Comment 6 Cole Robinson 2012-06-07 16:15:54 EDT
chris, yeah that virbr0 name was likely clashing with libvirt's default network. Steven, is killing dnsmasq manually a requirement? Or does virsh net-destroy on its own work? Any change something could be mucking with firewall rules on the host? This can wipe out the rules that libvirt needs for NAT.
Comment 7 Steven Dake 2012-06-07 16:42:25 EDT
net-destroy gets the job done if I recall using openstack in the system, it makes all kinds of iptable changes.
Comment 8 Cole Robinson 2012-06-07 17:06:18 EDT
Long known issue which won't be fixed until we have firewalld by default which libvirt and all other iptables users talk too. Which is like F18 time frame. So this is WONTFIX for F16
Comment 9 Steven Dake 2012-06-07 18:23:59 EDT
Cole, Unclear how a conclusion can be made that changing the firewall will break dnsmasq without clear evidence.
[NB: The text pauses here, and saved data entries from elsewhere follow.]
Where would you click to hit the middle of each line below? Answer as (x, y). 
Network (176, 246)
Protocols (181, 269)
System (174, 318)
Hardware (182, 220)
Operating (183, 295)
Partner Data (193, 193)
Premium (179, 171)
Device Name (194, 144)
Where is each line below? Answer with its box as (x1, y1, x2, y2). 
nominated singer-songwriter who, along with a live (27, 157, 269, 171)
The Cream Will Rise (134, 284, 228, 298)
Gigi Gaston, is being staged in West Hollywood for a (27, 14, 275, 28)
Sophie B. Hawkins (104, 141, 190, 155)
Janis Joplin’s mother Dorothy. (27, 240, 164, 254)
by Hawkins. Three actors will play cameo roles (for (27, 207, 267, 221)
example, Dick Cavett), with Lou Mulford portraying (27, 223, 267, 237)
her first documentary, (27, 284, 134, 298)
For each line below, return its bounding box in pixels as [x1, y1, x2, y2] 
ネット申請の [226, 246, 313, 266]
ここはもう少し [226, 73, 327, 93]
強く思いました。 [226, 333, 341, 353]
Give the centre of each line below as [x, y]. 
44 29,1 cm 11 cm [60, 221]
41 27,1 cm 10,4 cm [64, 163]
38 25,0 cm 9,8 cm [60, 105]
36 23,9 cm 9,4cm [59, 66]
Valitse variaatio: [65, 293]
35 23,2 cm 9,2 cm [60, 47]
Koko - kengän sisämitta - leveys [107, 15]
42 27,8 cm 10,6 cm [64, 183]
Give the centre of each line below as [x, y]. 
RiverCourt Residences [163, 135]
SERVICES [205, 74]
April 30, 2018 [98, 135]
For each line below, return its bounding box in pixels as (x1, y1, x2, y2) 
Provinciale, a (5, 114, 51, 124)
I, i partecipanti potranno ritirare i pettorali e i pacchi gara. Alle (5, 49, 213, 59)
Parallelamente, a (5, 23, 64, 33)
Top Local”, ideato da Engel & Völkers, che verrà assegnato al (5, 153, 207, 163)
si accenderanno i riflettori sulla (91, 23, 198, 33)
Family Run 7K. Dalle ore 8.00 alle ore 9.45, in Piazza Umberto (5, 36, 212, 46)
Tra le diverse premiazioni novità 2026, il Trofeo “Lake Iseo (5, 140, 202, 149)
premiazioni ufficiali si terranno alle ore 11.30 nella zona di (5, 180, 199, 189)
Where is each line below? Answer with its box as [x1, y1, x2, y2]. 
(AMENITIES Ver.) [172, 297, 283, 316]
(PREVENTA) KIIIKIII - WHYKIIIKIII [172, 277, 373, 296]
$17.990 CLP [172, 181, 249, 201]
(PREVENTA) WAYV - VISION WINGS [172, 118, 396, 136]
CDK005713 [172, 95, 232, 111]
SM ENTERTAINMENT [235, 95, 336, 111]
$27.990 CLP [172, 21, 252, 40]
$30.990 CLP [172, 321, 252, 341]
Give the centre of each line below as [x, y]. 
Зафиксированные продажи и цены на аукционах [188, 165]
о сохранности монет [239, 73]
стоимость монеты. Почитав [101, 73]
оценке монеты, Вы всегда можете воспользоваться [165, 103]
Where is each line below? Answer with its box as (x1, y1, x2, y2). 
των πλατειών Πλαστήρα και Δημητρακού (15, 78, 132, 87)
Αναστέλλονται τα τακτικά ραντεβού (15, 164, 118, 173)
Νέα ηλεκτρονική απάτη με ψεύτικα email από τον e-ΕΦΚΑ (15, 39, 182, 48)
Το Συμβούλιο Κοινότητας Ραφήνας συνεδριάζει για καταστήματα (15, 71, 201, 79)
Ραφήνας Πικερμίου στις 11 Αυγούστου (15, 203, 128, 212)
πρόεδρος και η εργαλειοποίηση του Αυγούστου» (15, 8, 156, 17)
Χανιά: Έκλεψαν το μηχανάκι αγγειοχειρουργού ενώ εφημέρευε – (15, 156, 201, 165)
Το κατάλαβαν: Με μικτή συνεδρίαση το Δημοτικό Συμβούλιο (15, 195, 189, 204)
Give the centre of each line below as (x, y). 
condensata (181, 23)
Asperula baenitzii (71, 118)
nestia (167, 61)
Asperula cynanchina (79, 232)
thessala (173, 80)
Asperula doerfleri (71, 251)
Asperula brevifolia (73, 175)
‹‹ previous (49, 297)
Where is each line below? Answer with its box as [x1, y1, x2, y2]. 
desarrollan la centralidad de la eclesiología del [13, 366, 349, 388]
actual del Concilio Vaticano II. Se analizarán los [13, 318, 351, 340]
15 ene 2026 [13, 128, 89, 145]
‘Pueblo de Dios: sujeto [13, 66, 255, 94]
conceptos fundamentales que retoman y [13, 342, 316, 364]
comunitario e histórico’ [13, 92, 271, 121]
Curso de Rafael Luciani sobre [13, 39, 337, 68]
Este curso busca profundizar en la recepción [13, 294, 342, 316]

Comment 10 Laine Stump 2012-06-07 22:03:27 EDT
libvirt adds iptables rules to (among other things) allow incoming DHCP from the virt guests to the host. If somebody else messes with the iptables rules and happens to add another rule above this particular rule, dhcp requests from the guest will no longer make it to the dnsmasq running on the host. This is just one example of many problems that can occur due to the fact that there is no central controlling authority for iptables rules, and no concept of priority so that the ordering of the rules can remain consistent regardless of the ordering of their insertion. To verify if this is the source of the problem, during a time when the system is "wedged", just run "iptables -S" and see if there is a REJECT or DROP rule that would match the dhcp packets that occurs above the rule to allow them. Also, when the networking is in ts wedged state, try restarting libvirtd to see if that un-wedges it - restarting libvirtd will reload libvirt's iptables rules and re-enable ip_forward without making any other changes to the network plumbing.
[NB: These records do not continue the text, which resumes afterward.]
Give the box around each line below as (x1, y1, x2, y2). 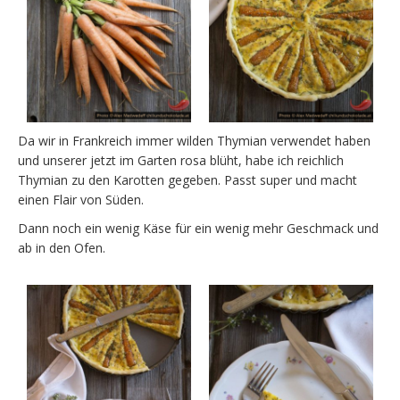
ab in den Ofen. (18, 238, 105, 256)
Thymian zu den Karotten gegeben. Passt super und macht (18, 171, 357, 188)
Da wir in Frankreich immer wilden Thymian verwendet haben (18, 131, 371, 149)
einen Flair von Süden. (18, 190, 144, 208)
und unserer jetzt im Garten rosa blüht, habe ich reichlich (18, 151, 344, 169)
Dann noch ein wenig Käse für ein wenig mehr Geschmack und (18, 219, 379, 237)
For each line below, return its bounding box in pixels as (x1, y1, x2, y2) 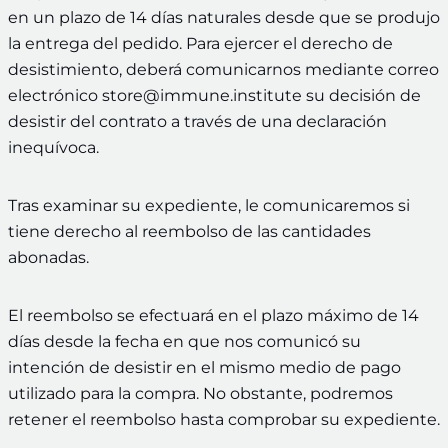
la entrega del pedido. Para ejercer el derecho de (8, 34, 393, 54)
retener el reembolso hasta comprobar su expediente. (8, 410, 440, 430)
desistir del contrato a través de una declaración (8, 112, 387, 132)
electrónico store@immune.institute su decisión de (8, 86, 421, 106)
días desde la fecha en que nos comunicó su (8, 332, 361, 352)
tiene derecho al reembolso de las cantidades (8, 222, 371, 242)
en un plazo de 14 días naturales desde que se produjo (8, 8, 440, 28)
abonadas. (8, 248, 89, 268)
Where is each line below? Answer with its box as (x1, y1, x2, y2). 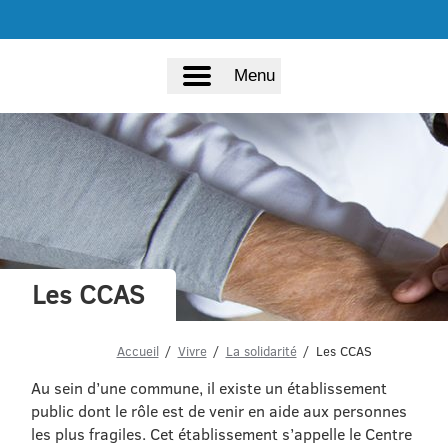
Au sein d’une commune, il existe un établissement (31, 376, 388, 399)
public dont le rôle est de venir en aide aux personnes (31, 399, 408, 422)
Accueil (116, 342, 159, 361)
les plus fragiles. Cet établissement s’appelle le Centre (31, 422, 413, 445)
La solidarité (225, 342, 297, 361)
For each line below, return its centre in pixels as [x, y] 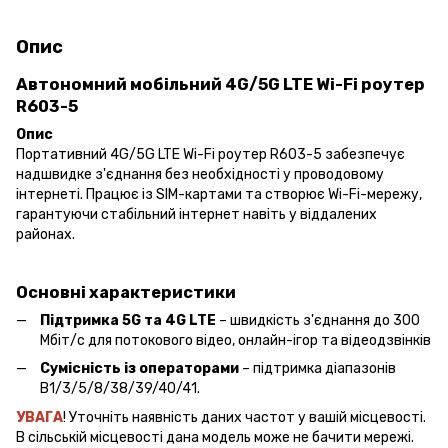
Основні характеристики [126, 292]
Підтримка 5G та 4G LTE [128, 320]
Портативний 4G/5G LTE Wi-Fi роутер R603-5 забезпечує [210, 154]
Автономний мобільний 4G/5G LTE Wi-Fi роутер [220, 84]
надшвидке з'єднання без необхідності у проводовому [200, 174]
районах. [45, 234]
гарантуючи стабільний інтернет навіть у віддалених [196, 214]
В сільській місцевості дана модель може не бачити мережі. [215, 437]
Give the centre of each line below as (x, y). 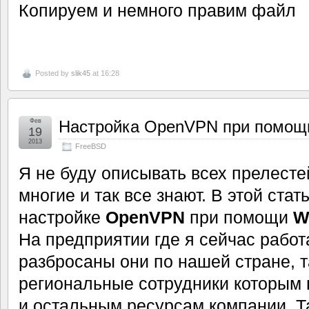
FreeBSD (91, 146)
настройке (62, 217)
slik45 (81, 73)
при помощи (239, 217)
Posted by (53, 73)
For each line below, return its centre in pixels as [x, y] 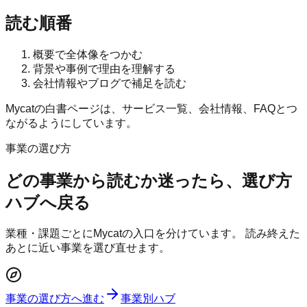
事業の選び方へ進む [55, 299]
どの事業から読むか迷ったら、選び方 [149, 180]
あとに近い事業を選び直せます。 [88, 248]
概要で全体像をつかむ [88, 54]
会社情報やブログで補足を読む [110, 83]
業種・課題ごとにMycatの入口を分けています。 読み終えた [153, 234]
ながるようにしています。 [71, 123]
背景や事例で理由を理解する [104, 69]
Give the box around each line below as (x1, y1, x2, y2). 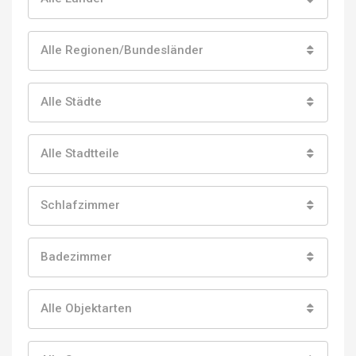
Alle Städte (41, 95, 102, 110)
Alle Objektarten (41, 301, 132, 316)
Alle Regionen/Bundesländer (41, 43, 203, 58)
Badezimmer (41, 250, 112, 265)
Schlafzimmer (41, 198, 120, 213)
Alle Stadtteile (41, 146, 119, 161)
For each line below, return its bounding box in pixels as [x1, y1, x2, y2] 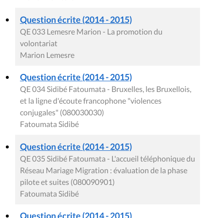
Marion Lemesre [20, 50, 74, 60]
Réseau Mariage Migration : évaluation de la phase [20, 165, 187, 175]
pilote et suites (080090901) [20, 177, 115, 187]
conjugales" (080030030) [20, 108, 104, 117]
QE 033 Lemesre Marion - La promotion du [20, 27, 163, 36]
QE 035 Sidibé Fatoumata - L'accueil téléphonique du [20, 154, 195, 163]
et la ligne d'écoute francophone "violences [20, 96, 162, 106]
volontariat [20, 38, 57, 48]
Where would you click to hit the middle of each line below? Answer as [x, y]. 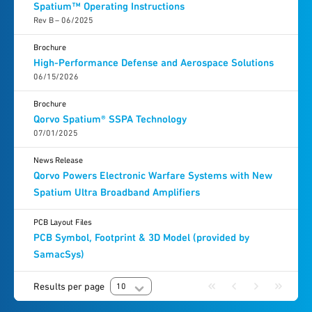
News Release [58, 160]
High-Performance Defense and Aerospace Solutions [154, 63]
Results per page [69, 286]
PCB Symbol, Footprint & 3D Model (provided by [141, 237]
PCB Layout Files [63, 222]
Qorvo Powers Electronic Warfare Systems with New [153, 175]
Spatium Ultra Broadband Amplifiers [117, 192]
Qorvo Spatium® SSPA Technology [110, 119]
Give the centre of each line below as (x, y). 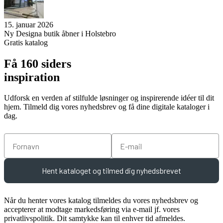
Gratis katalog (26, 42)
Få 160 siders (38, 63)
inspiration (32, 77)
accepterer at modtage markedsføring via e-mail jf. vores (92, 210)
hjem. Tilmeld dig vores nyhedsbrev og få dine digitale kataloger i (107, 107)
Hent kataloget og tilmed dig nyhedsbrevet (111, 171)
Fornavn (18, 138)
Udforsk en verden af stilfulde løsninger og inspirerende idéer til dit (109, 98)

Comment 11 Cole Robinson 2012-06-17 10:57:47 EDT
Steven, sorry, wasn't trying to be rash, it's just that 95% of all networking issues filed against libvirt over the years have been some incarnation of this root issue. If you find evidence to the contrary, like as Laine requested in Comment #10, please reopen this bug and we can go from there. But until then keeping this open isn't helpful IMO
Comment 12 Laine Stump 2012-06-17 12:53:14 EDT
BTW, just a couple days ago I made a change to the system firewall with the firewall applet, and hit "Apply", and found that guests could no longer acquire a DHCP lease. When I looked at the iptables output, I found that, as we've discussed above, the rule to allow dhcp packets on the INPUT chain had been removed along with most/everything else added by libvirt). Restarting libvirtd was enough to reload libvirt's iptables rules and get dnsmasq working properly again. So, this isn't conclusive, but I did experience the exact same symptoms and the cause was just as Cole surmised.